Kadınların maruz kaldıkları ihlallerle başa çıkmaları için toplumun failleri kınaması gerektiğini söyleyen Lamia Lutfi,  ayrıca kadın haklarını destekleyen koruma organlarının olmasını ve yasalarla kadın haklarının savunulmasını istedi. Birleşik Şiddet Kanunu’nun çıkarılması için sivil toplumun özenli çalışması gerektiğinin altını çizen Lamia Lutfi, “Tasarı 6 yılı aşkın süredir yürürlükte ve henüz kabul edilmedi. İşyerinde kadınların korunması için politikalar olmalı, uluslararası anlaşmalar uygulanmalı, seminer, toplantılar yoluyla toplumsal farkındalık sağlanmalı, çeşitli medya platformlarına gidilmeli ve şiddete karşı herkesin bir araya gelmesi gerekiyor” önerilerinde bulundu.

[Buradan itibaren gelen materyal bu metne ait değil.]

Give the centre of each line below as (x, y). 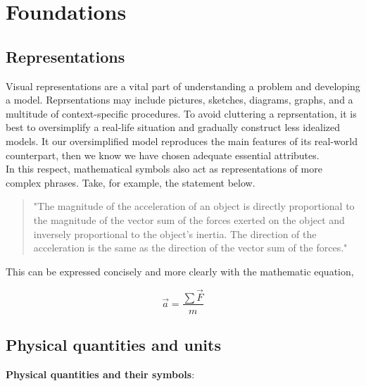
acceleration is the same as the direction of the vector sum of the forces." (190, 248)
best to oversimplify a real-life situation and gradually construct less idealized (173, 127)
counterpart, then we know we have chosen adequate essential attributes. (163, 155)
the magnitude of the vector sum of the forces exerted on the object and (189, 219)
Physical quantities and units (113, 344)
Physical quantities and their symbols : (100, 374)
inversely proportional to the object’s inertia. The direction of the (175, 234)
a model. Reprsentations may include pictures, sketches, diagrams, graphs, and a (179, 100)
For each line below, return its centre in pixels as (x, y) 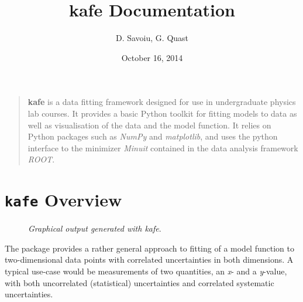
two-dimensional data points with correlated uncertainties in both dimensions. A (149, 259)
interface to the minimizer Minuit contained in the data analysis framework (163, 147)
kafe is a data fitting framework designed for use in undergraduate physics (162, 102)
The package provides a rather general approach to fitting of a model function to (149, 248)
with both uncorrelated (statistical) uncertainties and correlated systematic (140, 282)
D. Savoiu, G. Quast (152, 38)
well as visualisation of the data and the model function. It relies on (149, 125)
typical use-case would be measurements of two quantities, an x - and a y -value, (146, 271)
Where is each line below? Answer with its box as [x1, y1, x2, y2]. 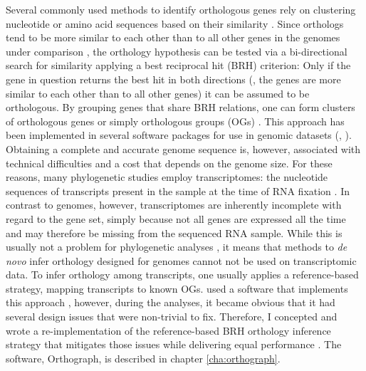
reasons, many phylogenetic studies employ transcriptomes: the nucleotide [6, 169, 328, 184]
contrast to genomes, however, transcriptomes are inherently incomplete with [6, 197, 342, 212]
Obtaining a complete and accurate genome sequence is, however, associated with [6, 141, 361, 156]
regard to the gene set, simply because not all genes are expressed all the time [6, 211, 346, 226]
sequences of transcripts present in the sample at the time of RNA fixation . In [6, 183, 350, 198]
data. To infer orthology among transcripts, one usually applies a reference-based [6, 267, 359, 282]
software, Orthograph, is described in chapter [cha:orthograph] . [6, 350, 281, 365]
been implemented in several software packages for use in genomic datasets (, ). [6, 127, 352, 142]
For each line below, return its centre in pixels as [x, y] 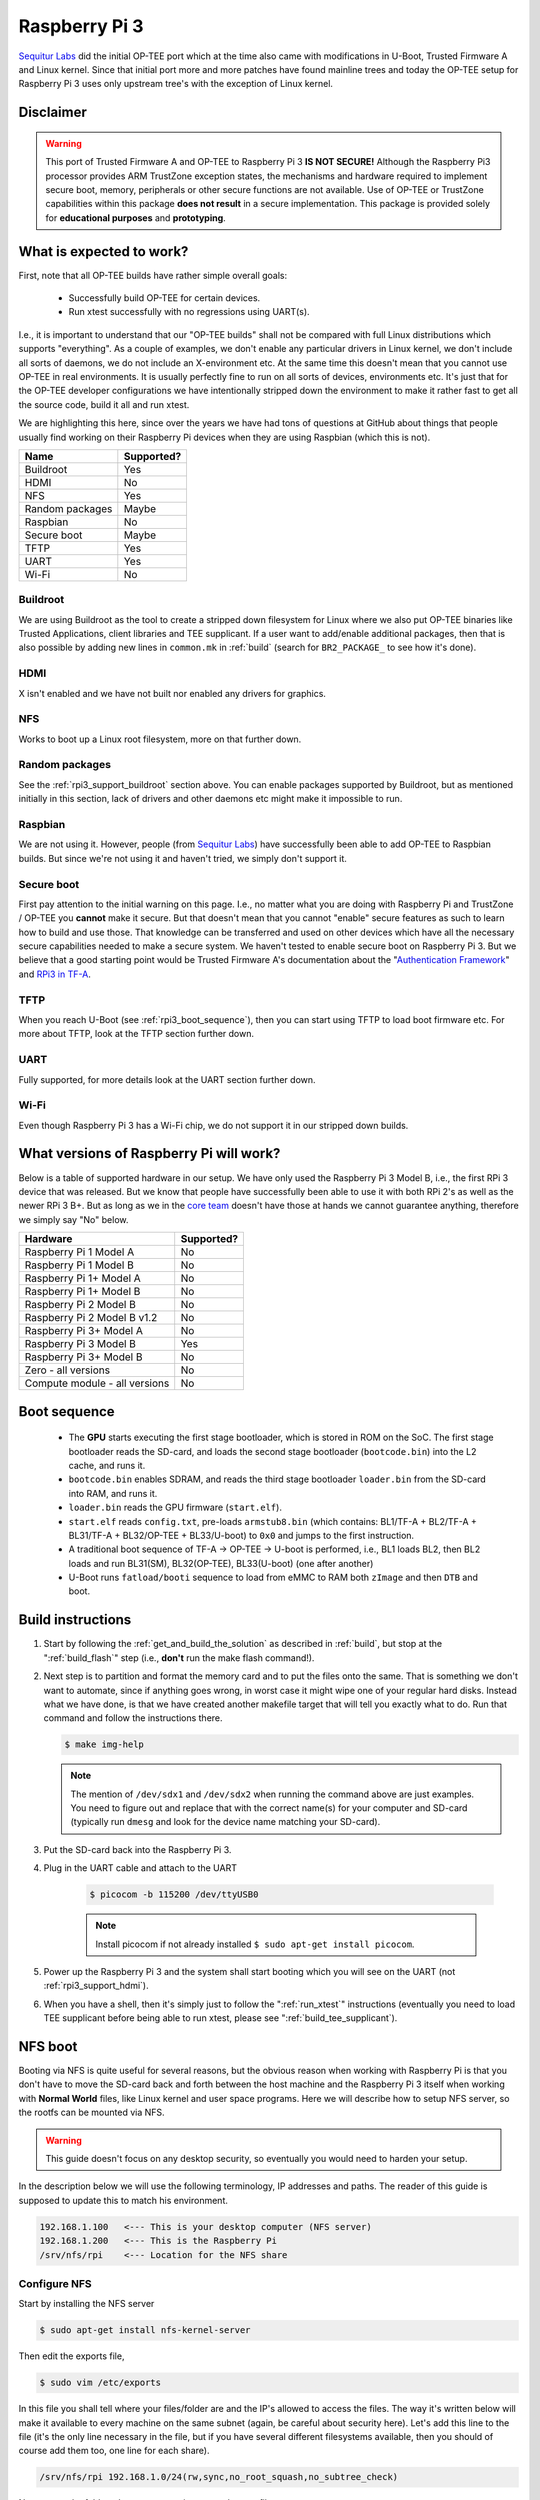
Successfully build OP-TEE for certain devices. [164, 297]
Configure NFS [55, 2283]
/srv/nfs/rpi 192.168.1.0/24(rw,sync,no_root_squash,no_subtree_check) [219, 2477]
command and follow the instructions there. [133, 1718]
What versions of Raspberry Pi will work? [149, 1153]
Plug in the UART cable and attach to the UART [140, 1868]
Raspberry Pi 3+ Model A [84, 1331]
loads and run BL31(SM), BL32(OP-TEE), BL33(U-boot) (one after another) [221, 1563]
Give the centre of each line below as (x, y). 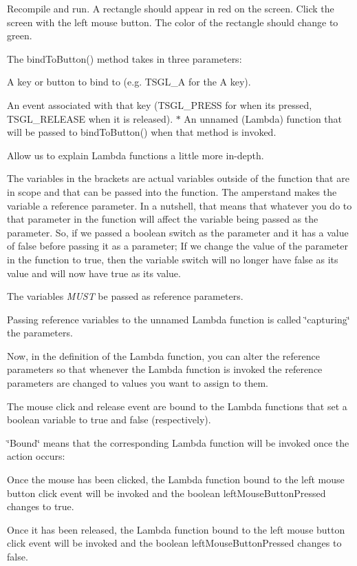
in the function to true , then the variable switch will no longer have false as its (173, 259)
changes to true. (41, 506)
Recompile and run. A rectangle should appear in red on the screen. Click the (171, 8)
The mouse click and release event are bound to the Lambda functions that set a (177, 406)
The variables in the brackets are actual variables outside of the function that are (178, 178)
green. (20, 36)
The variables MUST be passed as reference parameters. (125, 296)
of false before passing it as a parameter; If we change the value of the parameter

‘Cezasızlık failleri cesaretlendiriyor’

Kadın aktivist Aya Abdel Hamid ise dünyanın her yerinde kadınlara şiddet uygulandığını ifade ederek, “Çünkü şiddet failleri cezasızlıkla ödüllendiriliyor. Bu durum failleri cesaretlendiriyor. Genellikle mağdur olan taraf suçlanıyor ve failler haklı çıkarılıyor. Hindistan’da yaşanan olay birçok Arap ve Avrupa ülkesinde de yaşanan bir durum. Erkek egemen sistem kadını baskı altına almaya çalışıyor ve kadınlar yaşamın birçok alanında şiddetin farklı biçimlerine maruz kalıyor. Yasalarla şiddete karşı çıkılmalı ve çalışma yaşamında koruma mekanizmaları hayata geçirilmelidir. Örneğin işyerlerinde kamera sistemleri ve şeffaf camlar olmalı. Uzun duvarlar ve koridorlar ihlallerin yaşanmasına neden oluyor” sözlerine yer verdi.

Acil müdahale çağrısı

Şiddete karşı hükümetlerin acil müdahalelerde bulunması çağrısında bulunan Aya Abdel Hamid, son olarak şöyle konuştu: “Faillere caydırıcı cezalar verilmeli, uluslararası anlaşmalar imzalanmalı, imzalanmışsa yerine getirilmeli. Eğitim müfredatlarında şiddete karşı farkındalık konuları yer almalı, iç mevzuat sistemi değiştirilmeli. Bu ve bunun gibi birçok araç var ve hayata geçirilmesi gerekiyor. Ayrıca sivil toplum örgütleri ile hükümet bir araya gelerek şiddete karşı çalışma yapmalı.”